- _What is being asked_:
Of the lines below, write out exactly those from the line with "Prevent heat loss,reduce" through the line with "lowers greenhouse gas emissions and helps to", both included, and skip the rest.

Excerpts from a dataset
▬▬▬▬▬▬▬▬▬▬

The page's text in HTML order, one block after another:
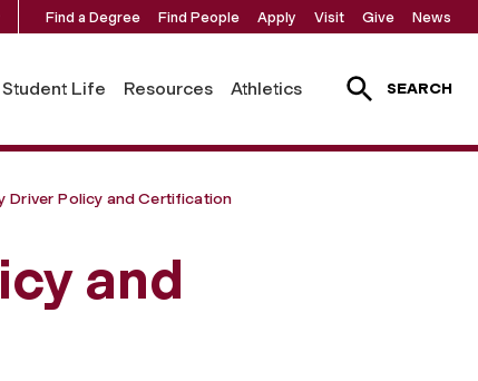
Find a Degree Find People Apply Visit Give News
Student Life Resources Athletics SEARCH
Driver Policy and Certification
and
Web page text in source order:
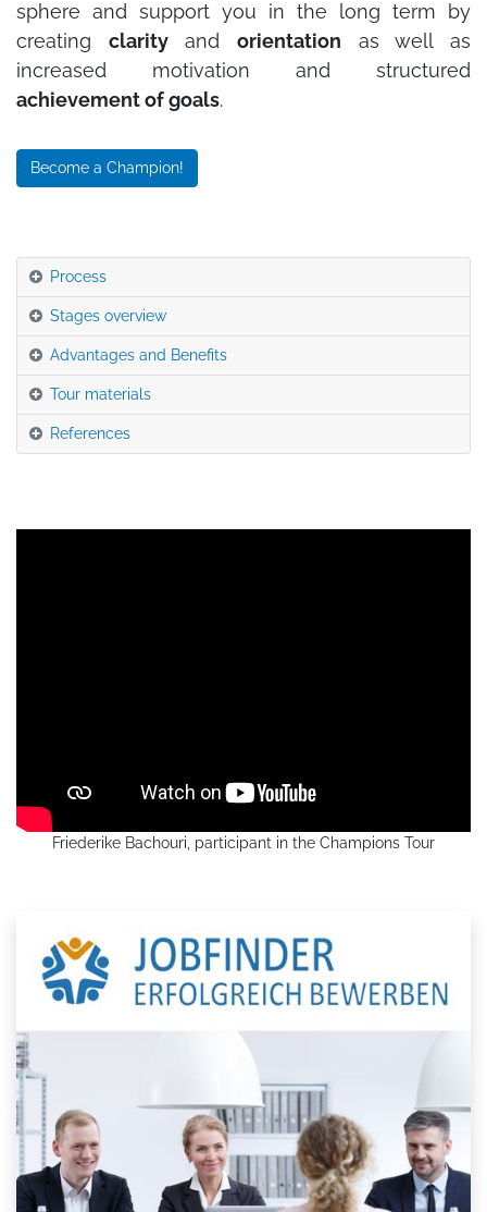
sphere and support you in the long term by
creating clarityandorientation as well as
increased motivation and structured
achievement of goals.
Become a Champion!
Process
Stages overview
Advantages and Benefits
Tour materials
References
Friederike Bachouri, participant in the Champions Tour
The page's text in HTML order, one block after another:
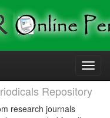
Repository
research journals
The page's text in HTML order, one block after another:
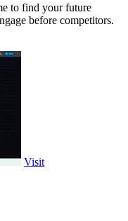
to find your future
before competitors.
Visit
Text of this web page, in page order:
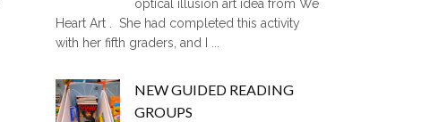
optical illusion art idea from We
Heart Art . She had completed this activity
with her fifth graders, and I ...
NEW GUIDED READING
GROUPS
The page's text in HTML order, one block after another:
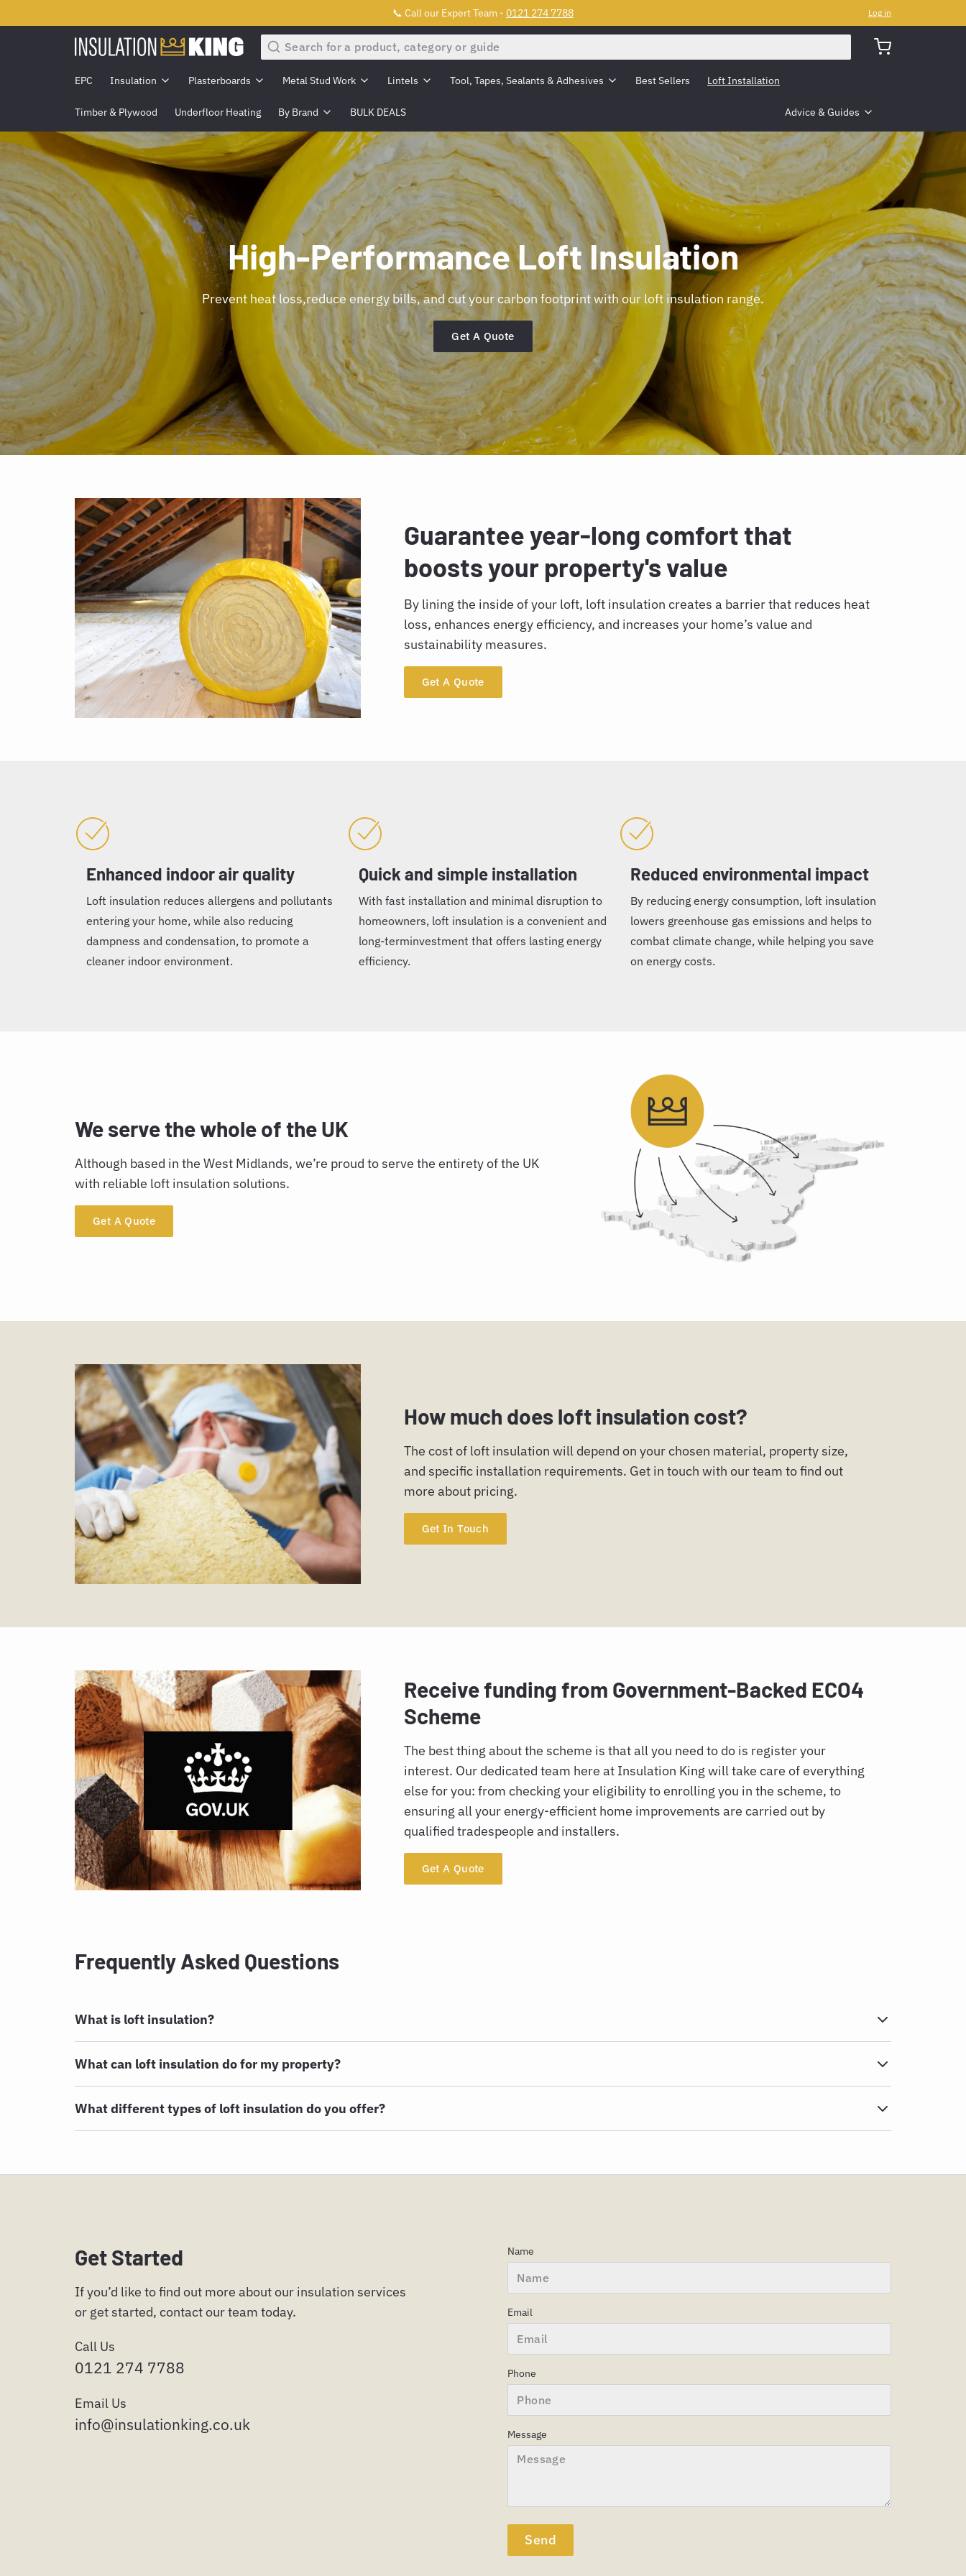
📞 Call our Expert Team - 0121 274 7788 Log in
Search
EPC Insulation Plasterboards Metal Stud Work Lintels Tool, Tapes, Sealants & Adhesives Best Sellers Loft Installation
Timber & Plywood Underfloor Heating By Brand BULK DEALS Advice & Guides
High-Performance Loft Insulation
Prevent heat loss,reduce energy bills, and cut your carbon footprint with our loft insulation range.
Get A Quote
Guarantee year-long comfort that
boosts your property's value
By lining the inside of your loft, loft insulation creates a barrier that reduces heat
loss, enhances energy efficiency, and increases your home’s value and
sustainability measures.
Get A Quote
Enhanced indoor air quality
Loft insulation reduces allergens and pollutants
entering your home, while also reducing
dampness and condensation, to promote a
cleaner indoor environment.
Quick and simple installation
With fast installation and minimal disruption to
homeowners, loft insulation is a convenient and
long-terminvestment that offers lasting energy
efficiency.
Reduced environmental impact
By reducing energy consumption, loft insulation
lowers greenhouse gas emissions and helps to
combat climate change, while helping you save
on energy costs.
We serve the whole of the UK
Although based in the West Midlands, we’re proud to serve the entirety of the UK
with reliable loft insulation solutions.
Get A Quote
How much does loft insulation cost?
The cost of loft insulation will depend on your chosen material, property size,
and specific installation requirements. Get in touch with our team to find out
more about pricing.
Get In Touch
Receive funding from Government-Backed ECO4
Scheme
The best thing about the scheme is that all you need to do is register your
interest. Our dedicated team here at Insulation King will take care of everything
else for you: from checking your eligibility to enrolling you in the scheme, to
ensuring all your energy-efficient home improvements are carried out by
qualified tradespeople and installers.
Get A Quote
Frequently Asked Questions
What is loft insulation?
What can loft insulation do for my property?
What different types of loft insulation do you offer?
Get Started
If you’d like to find out more about our insulation services
or get started, contact our team today.
Call Us
0121 274 7788
Email Us
info@insulationking.co.uk
Name
Email
Phone
Message
Send
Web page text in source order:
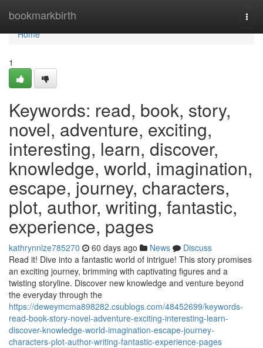
bookmarkbirth
Home
Home
1
Keywords: read, book, story,
novel, adventure, exciting,
interesting, learn, discover,
knowledge, world, imagination,
escape, journey, characters,
plot, author, writing, fantastic,
experience, pages
kathrynnlze785270 60 days ago News
Discuss
Read it! Dive into a fantastic world of intrigue! This story promises
an exciting journey, brimming with captivating figures and a
twisting storyline. Discover new knowledge and venture beyond
the everyday through the
https://deweymcma898282.csublogs.com/48452699/keywords-
read-book-story-novel-adventure-exciting-interesting-learn-
discover-knowledge-world-imagination-escape-journey-
characters-plot-author-writing-fantastic-experience-pages

▬▬▬▬▬▬▬▬▬▬

- _Result_:
Prevent heat loss,reduce energy bills, and cut your carbon footprint with our loft insulation range.
Get A Quote
Guarantee year-long comfort that
boosts your property's value
By lining the inside of your loft, loft insulation creates a barrier that reduces heat
loss, enhances energy efficiency, and increases your home’s value and
sustainability measures.
Get A Quote
Enhanced indoor air quality
Loft insulation reduces allergens and pollutants
entering your home, while also reducing
dampness and condensation, to promote a
cleaner indoor environment.
Quick and simple installation
With fast installation and minimal disruption to
homeowners, loft insulation is a convenient and
long-terminvestment that offers lasting energy
efficiency.
Reduced environmental impact
By reducing energy consumption, loft insulation
lowers greenhouse gas emissions and helps to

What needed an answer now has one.